Building better marriages and raising righteous children are the unofficial themes for the annual LDS Education Week lectures this week at Brigham Young University.

Following the conference theme of "The Quest for Light and Truth," thousands of Latter-day Saints have gathered on campus to explore everything from family financial planning to marriage enrichment, effective scripture study and parent-child relationships. Included were two three-hour blocks of classes on healing from abuse and understanding domestic violence.

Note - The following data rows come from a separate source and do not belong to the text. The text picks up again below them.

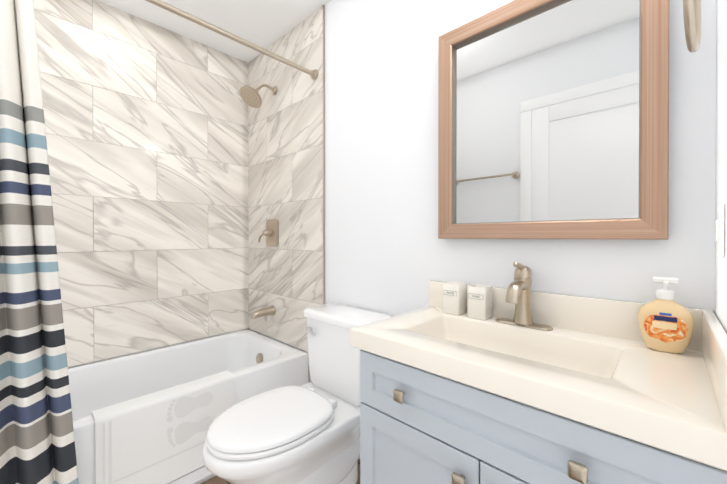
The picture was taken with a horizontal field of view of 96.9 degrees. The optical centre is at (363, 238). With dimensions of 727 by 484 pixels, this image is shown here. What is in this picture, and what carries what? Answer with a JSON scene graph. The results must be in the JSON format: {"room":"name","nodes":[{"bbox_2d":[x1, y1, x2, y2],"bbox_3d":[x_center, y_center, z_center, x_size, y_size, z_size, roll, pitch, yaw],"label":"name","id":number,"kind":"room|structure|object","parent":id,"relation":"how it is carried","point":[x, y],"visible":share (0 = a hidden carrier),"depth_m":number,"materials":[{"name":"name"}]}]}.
{"room":"bathroom","nodes":[
{"label":"bathroom","id":0,"kind":"room"},
{"bbox_2d":[68,328,248,367],"bbox_3d":[-1.380,-0.104,1.982,0.100,2.440,1.580,0,0,43],"label":"wall","id":1,"kind":"structure","parent":0,"point":[153,349],"depth_m":1.99,"materials":[{"name":"white tile"}]},
{"bbox_2d":[33,0,248,366],"bbox_3d":[-1.337,-0.322,1.941,0.002,2.004,1.380,0,0,43],"label":"wall tiles","id":2,"kind":"structure","parent":1,"relation":"attached to","point":[146,125],"depth_m":1.94,"materials":[{"name":"stone"}]},
{"bbox_2d":[98,0,331,62],"bbox_3d":[-0.472,-1.370,1.117,2.600,0.100,1.580,0,0,43],"label":"ceiling","id":3,"kind":"structure","parent":0,"point":[265,24],"depth_m":1.93,"materials":[{"name":"white paint"}]},
{"bbox_2d":[201,459,359,483],"bbox_3d":[-0.472,1.170,1.130,2.600,0.100,1.580,0,0,43],"label":"floor","id":4,"kind":"structure","parent":0,"point":[216,480],"depth_m":1.49,"materials":[{"name":"brown wood"}]},
{"bbox_2d":[68,329,308,483],"bbox_3d":[-1.059,0.900,1.684,0.761,0.435,1.356,0,0,43],"label":"bathtub","id":5,"kind":"object","parent":4,"relation":"on","point":[253,363],"visible":0.35,"depth_m":1.85,"materials":[{"name":"white ceramic"}]},
{"bbox_2d":[91,371,234,483],"bbox_3d":[-0.859,0.853,1.434,0.150,0.361,0.532,0,0,43],"label":"bath mat","id":6,"kind":"object","parent":5,"relation":"on","point":[158,437],"visible":0.98,"depth_m":1.35,"materials":[{"name":"white fabric"}]},
{"bbox_2d":[203,303,391,483],"bbox_3d":[-0.269,0.735,1.350,0.442,0.769,0.754,0,0,43],"label":"toilet","id":7,"kind":"object","parent":4,"relation":"on","point":[308,433],"visible":0.94,"depth_m":1.27,"materials":[{"name":"white ceramic"}]},
{"bbox_2d":[350,280,726,483],"bbox_3d":[0.406,0.649,0.901,0.807,0.945,0.500,0,0,43],"label":"bathroom vanity","id":8,"kind":"object","parent":4,"relation":"on","point":[589,390],"visible":0.98,"depth_m":0.74,"materials":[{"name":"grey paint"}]},
{"bbox_2d":[443,282,465,314],"bbox_3d":[0.344,0.223,1.217,0.067,0.112,0.068,0,0,43],"label":"box","id":9,"kind":"object","parent":8,"relation":"on","point":[454,298],"visible":1,"depth_m":1.19,"materials":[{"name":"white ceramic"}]},
{"bbox_2d":[467,284,491,319],"bbox_3d":[0.415,0.224,1.147,0.067,0.112,0.068,0,0,43],"label":"box","id":10,"kind":"object","parent":8,"relation":"on","point":[479,301],"visible":1,"depth_m":1.12,"materials":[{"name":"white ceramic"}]},
{"bbox_2d":[495,262,552,330],"bbox_3d":[0.491,0.176,1.020,0.173,0.209,0.145,0,0,43],"label":"faucet","id":11,"kind":"object","parent":8,"relation":"on","point":[518,292],"visible":1,"depth_m":1.03,"materials":[{"name":"silver metal"}]},
{"bbox_2d":[637,276,693,353],"bbox_3d":[0.754,0.189,0.806,0.105,0.186,0.072,0,0,43],"label":"soap dispenser","id":12,"kind":"object","parent":8,"relation":"on","point":[665,321],"visible":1,"depth_m":0.80,"materials":[{"name":"orange plastic"}]},
{"bbox_2d":[249,0,715,381],"bbox_3d":[0.036,-0.102,1.661,2.400,2.440,0.100,0,0,43],"label":"wall","id":13,"kind":"structure","parent":0,"point":[388,252],"depth_m":1.38,"materials":[{"name":"white paint"}]},
{"bbox_2d":[248,5,322,381],"bbox_3d":[-0.553,-0.105,2.137,0.890,2.440,0.002,0,0,43],"label":"wall tiles","id":14,"kind":"structure","parent":13,"relation":"attached to","point":[285,156],"depth_m":2.07,"materials":[{"name":"stone"}]},
{"bbox_2d":[239,84,276,107],"bbox_3d":[-0.675,-0.940,2.080,0.148,0.182,0.240,0,0,43],"label":"shower head","id":15,"kind":"object","parent":14,"relation":"attached to","point":[250,96],"visible":1,"depth_m":2.04},
{"bbox_2d":[250,305,274,318],"bbox_3d":[-0.676,0.491,2.145,0.068,0.071,0.159,0,0,43],"label":"tub spout","id":16,"kind":"object","parent":14,"relation":"attached to","point":[269,310],"visible":1,"depth_m":2.13,"materials":[{"name":"silver metal"}]},
{"bbox_2d":[258,219,278,246],"bbox_3d":[-0.647,-0.040,2.173,0.156,0.184,0.073,0,0,43],"label":"shower valve","id":17,"kind":"object","parent":14,"relation":"attached to","point":[271,232],"visible":1,"depth_m":2.16,"materials":[{"name":"silver metal"}]},
{"bbox_2d":[323,5,324,304],"bbox_3d":[-0.225,-0.103,1.831,0.006,2.440,0.012,0,0,43],"label":"trim","id":18,"kind":"structure","parent":13,"relation":"attached to","point":[323,154],"depth_m":1.83,"materials":[{"name":"silver metal"}]},
{"bbox_2d":[438,0,669,239],"bbox_3d":[0.554,-0.402,1.069,0.669,0.805,0.044,0,0,43],"label":"mirror","id":19,"kind":"object","parent":13,"relation":"attached to","point":[553,119],"visible":0.95,"depth_m":1.02,"materials":[{"name":"wood"},{"name":"glass"}]},
{"bbox_2d":[714,0,726,333],"bbox_3d":[0.436,-0.095,0.265,0.100,2.440,1.580,0,0,43],"label":"wall","id":20,"kind":"structure","parent":0,"point":[720,313],"depth_m":0.71,"materials":[{"name":"white paint"}]},
{"bbox_2d":[683,0,700,52],"bbox_3d":[0.723,-0.507,0.686,0.064,0.196,0.179,0,0,43],"label":"towel ring","id":21,"kind":"object","parent":20,"relation":"attached to","point":[692,17],"visible":1,"depth_m":0.67,"materials":[{"name":"silver metal"}]},
{"bbox_2d":[716,204,724,256],"bbox_3d":[0.758,-0.017,0.686,0.009,0.110,0.075,0,0,43],"label":"light switch","id":22,"kind":"object","parent":20,"relation":"attached to","point":[720,230],"visible":1,"depth_m":0.66,"materials":[{"name":"white plastic"}]},
{"bbox_3d":[-0.981,-0.097,0.586,2.400,2.440,0.100,0,0,43],"label":"wall","id":23,"kind":"structure","parent":0,"visible":0},
{"bbox_2d":[145,0,317,79],"bbox_3d":[-0.752,-0.951,1.376,0.060,0.060,1.368,0,0,43],"label":"curtain rod","id":24,"kind":"object","parent":23,"relation":"attached to","point":[313,74],"visible":1,"depth_m":1.50,"materials":[{"name":"silver metal"}]},
{"bbox_2d":[0,0,78,483],"bbox_3d":[-1.100,0.026,1.007,0.086,1.990,0.330,0,0,43],"label":"shower curtain","id":25,"kind":"object","parent":24,"relation":"hanging from","point":[37,442],"visible":1,"depth_m":1.02,"materials":[{"name":"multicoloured fabric"}]}
]}

A. Lynn Scoresby, associate professor of family sciences at BYU, said whenever he speaks to large LDS gatherings about family relationships, he will invariably be sought out after the presentation by women hurt by family violence. "In the name of whatever love is between a man and a woman, which would never include sitting by and watching anyone hurt her.  It's just unacceptable," he said.  "I'm so grateful for the admonitions given by the general authorities during General Conference about the consequences for a man who would do that."

A good marriage can be the best relationship for learning how to love in a Christ-like way, he said, but such love "is a very complex enterprise. It's a highly significant experience that must be tested, worked at and learned over time."

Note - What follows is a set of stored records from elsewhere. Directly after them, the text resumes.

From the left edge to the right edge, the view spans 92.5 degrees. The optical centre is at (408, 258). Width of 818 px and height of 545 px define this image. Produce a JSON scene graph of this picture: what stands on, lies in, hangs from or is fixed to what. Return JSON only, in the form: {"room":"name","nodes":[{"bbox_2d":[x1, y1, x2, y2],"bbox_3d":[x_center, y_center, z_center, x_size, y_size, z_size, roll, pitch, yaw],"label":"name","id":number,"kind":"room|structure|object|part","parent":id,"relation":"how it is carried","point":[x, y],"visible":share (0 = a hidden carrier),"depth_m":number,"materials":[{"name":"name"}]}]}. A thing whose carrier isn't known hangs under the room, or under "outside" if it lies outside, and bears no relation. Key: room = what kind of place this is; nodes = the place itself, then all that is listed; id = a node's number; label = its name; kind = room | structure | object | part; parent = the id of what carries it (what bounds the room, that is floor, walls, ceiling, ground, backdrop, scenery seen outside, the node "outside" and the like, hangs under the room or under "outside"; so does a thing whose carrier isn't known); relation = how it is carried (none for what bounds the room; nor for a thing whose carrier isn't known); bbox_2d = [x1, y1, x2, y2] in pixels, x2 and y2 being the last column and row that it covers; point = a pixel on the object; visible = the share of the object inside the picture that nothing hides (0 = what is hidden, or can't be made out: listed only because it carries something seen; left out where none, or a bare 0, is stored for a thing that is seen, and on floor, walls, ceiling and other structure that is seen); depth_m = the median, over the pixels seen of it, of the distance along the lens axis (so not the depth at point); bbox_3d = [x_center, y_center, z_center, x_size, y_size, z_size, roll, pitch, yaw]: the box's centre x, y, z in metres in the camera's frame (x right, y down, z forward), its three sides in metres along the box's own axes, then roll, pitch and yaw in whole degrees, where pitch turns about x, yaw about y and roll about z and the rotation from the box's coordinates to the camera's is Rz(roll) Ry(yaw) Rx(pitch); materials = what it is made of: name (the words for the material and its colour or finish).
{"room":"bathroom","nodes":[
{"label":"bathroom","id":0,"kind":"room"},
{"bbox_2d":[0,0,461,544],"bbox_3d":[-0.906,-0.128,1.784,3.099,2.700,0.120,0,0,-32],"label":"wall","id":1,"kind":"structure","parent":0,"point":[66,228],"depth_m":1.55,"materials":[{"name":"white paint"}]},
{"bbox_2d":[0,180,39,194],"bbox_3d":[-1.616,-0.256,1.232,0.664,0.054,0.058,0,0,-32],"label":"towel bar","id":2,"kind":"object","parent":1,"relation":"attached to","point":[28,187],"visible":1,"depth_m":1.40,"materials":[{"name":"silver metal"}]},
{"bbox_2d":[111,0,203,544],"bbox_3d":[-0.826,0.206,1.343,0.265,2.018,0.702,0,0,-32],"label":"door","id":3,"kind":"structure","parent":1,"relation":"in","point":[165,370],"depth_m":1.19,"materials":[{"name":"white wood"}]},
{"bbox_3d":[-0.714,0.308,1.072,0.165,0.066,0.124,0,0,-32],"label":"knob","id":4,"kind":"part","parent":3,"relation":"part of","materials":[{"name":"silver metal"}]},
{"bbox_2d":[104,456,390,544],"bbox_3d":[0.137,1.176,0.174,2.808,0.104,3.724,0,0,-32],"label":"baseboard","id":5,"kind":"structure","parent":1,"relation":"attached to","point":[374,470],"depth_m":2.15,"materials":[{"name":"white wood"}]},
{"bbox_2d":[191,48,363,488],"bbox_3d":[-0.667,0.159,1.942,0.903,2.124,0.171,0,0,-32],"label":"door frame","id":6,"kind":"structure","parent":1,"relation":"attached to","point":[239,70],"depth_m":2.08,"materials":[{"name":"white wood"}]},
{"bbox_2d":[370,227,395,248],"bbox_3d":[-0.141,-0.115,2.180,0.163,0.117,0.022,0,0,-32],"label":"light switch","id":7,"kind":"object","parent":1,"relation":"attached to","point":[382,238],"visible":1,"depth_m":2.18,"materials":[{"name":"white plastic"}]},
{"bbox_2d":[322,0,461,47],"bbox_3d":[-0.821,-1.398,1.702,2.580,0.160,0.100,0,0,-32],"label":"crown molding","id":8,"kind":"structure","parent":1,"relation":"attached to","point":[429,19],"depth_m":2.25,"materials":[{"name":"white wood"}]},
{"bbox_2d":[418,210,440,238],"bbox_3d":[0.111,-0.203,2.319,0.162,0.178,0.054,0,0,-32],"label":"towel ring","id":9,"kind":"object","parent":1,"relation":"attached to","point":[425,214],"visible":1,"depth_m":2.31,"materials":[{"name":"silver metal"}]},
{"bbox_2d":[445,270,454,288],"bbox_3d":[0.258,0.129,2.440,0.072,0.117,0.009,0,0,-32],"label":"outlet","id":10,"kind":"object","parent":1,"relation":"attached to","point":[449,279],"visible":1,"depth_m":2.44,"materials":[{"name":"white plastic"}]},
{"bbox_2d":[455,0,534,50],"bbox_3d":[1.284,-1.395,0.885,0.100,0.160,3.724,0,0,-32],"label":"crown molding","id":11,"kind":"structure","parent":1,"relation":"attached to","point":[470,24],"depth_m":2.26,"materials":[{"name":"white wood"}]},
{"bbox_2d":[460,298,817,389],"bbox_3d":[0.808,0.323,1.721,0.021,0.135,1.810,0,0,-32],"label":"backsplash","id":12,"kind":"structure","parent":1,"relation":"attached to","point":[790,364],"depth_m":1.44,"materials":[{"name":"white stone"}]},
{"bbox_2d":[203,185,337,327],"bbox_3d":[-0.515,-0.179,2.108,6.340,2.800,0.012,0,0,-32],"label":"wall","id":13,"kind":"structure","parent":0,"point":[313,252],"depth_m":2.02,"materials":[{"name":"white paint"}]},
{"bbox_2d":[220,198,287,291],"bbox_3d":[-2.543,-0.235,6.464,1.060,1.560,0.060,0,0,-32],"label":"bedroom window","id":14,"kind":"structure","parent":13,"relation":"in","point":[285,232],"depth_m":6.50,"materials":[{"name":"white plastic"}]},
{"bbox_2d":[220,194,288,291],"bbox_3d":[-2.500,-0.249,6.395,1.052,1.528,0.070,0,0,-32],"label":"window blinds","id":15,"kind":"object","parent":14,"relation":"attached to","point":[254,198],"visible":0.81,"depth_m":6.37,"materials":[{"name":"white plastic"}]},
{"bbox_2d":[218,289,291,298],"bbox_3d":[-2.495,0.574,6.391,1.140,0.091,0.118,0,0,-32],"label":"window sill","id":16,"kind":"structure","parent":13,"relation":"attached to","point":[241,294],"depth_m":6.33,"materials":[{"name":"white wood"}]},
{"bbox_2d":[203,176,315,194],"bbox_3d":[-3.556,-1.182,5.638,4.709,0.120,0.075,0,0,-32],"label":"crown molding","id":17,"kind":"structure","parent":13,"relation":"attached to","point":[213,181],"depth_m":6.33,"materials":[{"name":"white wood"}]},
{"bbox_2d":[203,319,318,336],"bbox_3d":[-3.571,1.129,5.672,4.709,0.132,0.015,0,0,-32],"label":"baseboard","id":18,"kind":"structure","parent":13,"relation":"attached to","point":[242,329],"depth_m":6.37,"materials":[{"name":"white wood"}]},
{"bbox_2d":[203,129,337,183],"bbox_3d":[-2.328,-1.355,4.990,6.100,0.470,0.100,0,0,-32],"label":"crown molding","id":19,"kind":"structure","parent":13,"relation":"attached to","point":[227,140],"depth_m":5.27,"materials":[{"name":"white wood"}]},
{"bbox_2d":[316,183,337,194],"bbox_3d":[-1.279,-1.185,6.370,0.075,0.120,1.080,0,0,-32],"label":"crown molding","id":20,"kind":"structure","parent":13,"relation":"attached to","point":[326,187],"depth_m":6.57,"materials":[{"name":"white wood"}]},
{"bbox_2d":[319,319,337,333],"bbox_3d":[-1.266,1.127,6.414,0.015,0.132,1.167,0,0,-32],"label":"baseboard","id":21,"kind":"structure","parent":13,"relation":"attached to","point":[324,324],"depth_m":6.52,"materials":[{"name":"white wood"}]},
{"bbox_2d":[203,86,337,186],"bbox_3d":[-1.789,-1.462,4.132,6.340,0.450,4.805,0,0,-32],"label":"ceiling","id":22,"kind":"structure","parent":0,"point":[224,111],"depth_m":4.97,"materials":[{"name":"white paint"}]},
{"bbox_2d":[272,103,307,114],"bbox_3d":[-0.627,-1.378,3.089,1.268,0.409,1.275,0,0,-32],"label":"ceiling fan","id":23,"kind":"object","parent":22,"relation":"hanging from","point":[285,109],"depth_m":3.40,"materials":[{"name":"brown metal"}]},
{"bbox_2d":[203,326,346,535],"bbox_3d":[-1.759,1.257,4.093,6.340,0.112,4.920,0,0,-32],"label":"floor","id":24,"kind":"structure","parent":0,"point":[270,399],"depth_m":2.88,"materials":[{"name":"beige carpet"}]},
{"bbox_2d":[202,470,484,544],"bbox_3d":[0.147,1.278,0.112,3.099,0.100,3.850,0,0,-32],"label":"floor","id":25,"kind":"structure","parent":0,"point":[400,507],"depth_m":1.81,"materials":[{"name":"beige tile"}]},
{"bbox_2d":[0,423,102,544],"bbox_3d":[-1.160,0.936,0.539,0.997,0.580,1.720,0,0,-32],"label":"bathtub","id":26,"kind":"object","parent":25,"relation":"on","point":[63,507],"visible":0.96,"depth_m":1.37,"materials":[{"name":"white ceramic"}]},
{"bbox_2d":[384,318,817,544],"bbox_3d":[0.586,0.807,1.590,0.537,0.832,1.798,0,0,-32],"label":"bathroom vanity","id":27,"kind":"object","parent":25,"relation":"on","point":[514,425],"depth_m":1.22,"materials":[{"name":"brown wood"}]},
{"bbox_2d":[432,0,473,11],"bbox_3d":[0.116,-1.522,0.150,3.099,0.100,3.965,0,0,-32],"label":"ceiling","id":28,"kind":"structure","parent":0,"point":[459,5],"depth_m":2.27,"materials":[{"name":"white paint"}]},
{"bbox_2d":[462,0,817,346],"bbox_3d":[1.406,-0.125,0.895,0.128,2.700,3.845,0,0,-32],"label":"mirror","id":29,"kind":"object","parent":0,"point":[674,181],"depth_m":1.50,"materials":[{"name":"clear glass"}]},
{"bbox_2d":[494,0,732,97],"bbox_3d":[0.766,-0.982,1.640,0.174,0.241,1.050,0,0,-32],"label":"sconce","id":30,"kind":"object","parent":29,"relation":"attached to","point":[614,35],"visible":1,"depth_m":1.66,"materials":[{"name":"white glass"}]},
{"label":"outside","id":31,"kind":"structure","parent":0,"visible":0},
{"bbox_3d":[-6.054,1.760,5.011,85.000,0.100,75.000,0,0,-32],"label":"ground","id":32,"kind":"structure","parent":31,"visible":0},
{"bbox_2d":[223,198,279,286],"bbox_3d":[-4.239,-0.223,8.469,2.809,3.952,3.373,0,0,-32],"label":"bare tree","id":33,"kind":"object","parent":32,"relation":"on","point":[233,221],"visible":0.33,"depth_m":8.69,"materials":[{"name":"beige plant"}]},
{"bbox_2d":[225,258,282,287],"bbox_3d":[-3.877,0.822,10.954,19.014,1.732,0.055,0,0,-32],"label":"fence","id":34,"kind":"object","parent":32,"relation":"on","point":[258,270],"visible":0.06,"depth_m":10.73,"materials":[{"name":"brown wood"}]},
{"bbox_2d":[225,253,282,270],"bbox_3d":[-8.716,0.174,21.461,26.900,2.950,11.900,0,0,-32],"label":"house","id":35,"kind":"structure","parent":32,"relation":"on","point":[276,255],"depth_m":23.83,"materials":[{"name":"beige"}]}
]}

Learning such love "is a pre-condition for rearing righteous children. They need the active involvement of both parents. And children need fathers and mothers who are unified" on family issues including finances, discipline and rule enforcement.

Because Mormons believe marriages performed in temple ceremonies will continue throughout eternity, they must use that understanding to make their relationships flourish through "basic practical caretaking." That means a husband who — rather than merely telling his wife he loves her — will get up without a word and wash the dishes after dinner.

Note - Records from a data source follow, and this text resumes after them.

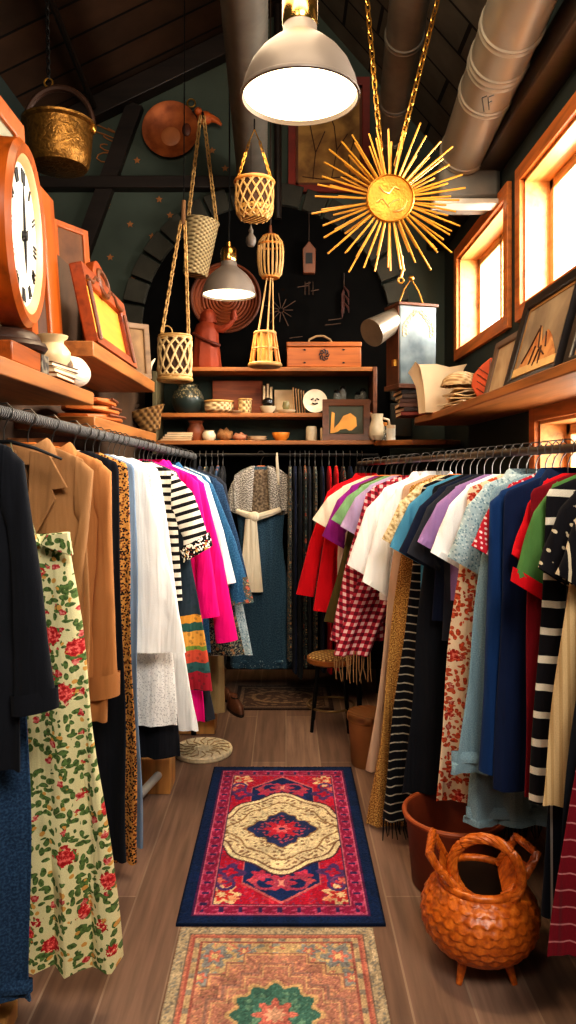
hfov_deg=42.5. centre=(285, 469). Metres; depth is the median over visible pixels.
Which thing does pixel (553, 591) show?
dress
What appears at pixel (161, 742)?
skirt
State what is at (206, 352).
figurine
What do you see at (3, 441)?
clothes hanger
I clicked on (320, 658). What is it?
stool
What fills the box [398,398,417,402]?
book
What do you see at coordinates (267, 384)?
book
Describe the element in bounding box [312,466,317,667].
dress
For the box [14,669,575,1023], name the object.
floor
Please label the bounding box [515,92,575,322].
window
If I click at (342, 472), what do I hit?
dress
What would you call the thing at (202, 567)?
coat
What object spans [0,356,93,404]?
wall shelf
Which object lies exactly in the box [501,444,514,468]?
clothes hanger
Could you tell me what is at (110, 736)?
dress
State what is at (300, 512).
dress
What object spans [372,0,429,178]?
air duct
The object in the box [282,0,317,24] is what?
socket
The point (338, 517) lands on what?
shirt
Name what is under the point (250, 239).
gourd
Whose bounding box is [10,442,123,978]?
dress
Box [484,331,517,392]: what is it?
picture
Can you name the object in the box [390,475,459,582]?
shirt
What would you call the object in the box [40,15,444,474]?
wall
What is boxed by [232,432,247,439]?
coral
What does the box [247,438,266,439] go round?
plate
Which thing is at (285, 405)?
pot
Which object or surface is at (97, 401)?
leather bag
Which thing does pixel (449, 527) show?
blouse
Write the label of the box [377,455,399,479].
clothes hanger
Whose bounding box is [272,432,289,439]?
bowl
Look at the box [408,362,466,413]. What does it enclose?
paper bag
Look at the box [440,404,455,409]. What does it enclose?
folded cloth
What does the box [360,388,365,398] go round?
glass jar
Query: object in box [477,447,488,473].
clothes hanger
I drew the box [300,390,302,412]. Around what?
book
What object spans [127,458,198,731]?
dress
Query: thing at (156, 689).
dress
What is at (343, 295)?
string
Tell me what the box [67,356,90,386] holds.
vase
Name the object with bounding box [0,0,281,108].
ceiling
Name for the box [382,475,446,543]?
blouse
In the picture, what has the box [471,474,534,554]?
blouse
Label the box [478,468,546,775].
dress
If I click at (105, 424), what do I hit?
wall shelf
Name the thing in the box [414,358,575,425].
wall shelf
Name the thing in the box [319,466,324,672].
dress
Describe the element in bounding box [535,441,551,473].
clothes hanger
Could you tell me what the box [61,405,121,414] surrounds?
leather bag
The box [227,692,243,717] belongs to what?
shoe
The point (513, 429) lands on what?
wall
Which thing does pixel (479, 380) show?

The concept of "equality" isn't relevant in Mormon marriages, he said, because such a measuring tool "relies on some external judgment" of what the relationship should be. If each spouse understands the marriage covenant the way it was mean to be applied, both will constantly be working to help and support the other. Selfishness is banished in such relationships, he said.  "Our differences are the source of vitality and growth in a marriage. In that setting, the concept of justice and fairness are far superior to those same ideals applied under the banner of equality."  That art of  "individualizing" a marriage so it is structured to best meet the needs of both spouses creates a true partnership, he said. "If a man truly honors his covenants, then he will spend his life treating his wife as the first and best priority in his life."

With that foundation, children can best be taught by applying six key points of family leadership:
 

· Prepare children more than punishing them by employing mentoring and teaching techniques. By so doing, "we're helping God do his job, which is to help his children develop and grow."

· Learn to communicate more than control. Anger is a controlling emotion that may get results but creates resentment, while discussion and communication develop a relationship based on mutual trust and respect.

· Encourage more than you criticize.

· Involve every child in family group activities, but learn to individualize situations geared toward each one's personality.

· Love more than you isolate. "If you send them away and isolate them for bad behavior when they're small, whey they need help or advice as adolescents, they won't come to you. The Savior constantly asked people to come to him, rather than sending them away."

· Love children enough to set and maintain limits regarding their behavior, financial resources and time. "Every righteous person has a set of internal limits. Righteous children understand what limits are."